What this task involves:
Type out all the records word for word. Any pictures are to be left out.

Task material:
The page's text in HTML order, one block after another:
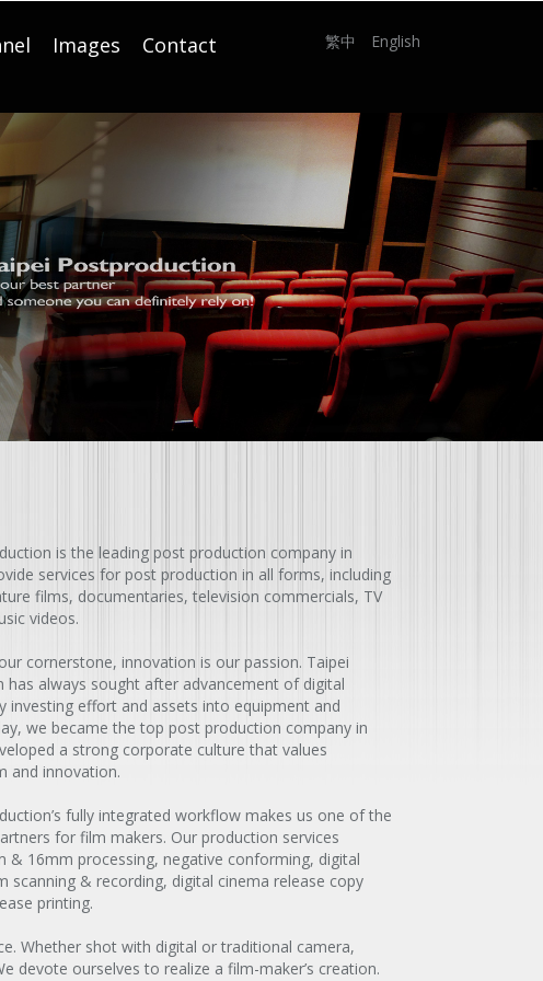
Images Contact 繁中 English
is the leading post production company in
services for post production in all forms, including
films, documentaries, television commercials, TV
videos.
cornerstone, innovation is our passion. Taipei
has always sought after advancement of digital
investing effort and assets into equipment and
we became the top post production company in
a strong corporate culture that values
and innovation.
fully integrated workflow makes us one of the
for film makers. Our production services
& 16mm processing, negative conforming, digital
scanning & recording, digital cinema release copy
printing.
Whether shot with digital or traditional camera,
devote ourselves to realize a film-maker’s creation.

Exercise output:
The page's text in HTML order, one block after another:
Images Contact 繁中 English
is the leading post production company in
services for post production in all forms, including
films, documentaries, television commercials, TV
videos.
cornerstone, innovation is our passion. Taipei
has always sought after advancement of digital
investing effort and assets into equipment and
we became the top post production company in
a strong corporate culture that values
and innovation.
fully integrated workflow makes us one of the
for film makers. Our production services
& 16mm processing, negative conforming, digital
scanning & recording, digital cinema release copy
printing.
Whether shot with digital or traditional camera,
devote ourselves to realize a film-maker’s creation.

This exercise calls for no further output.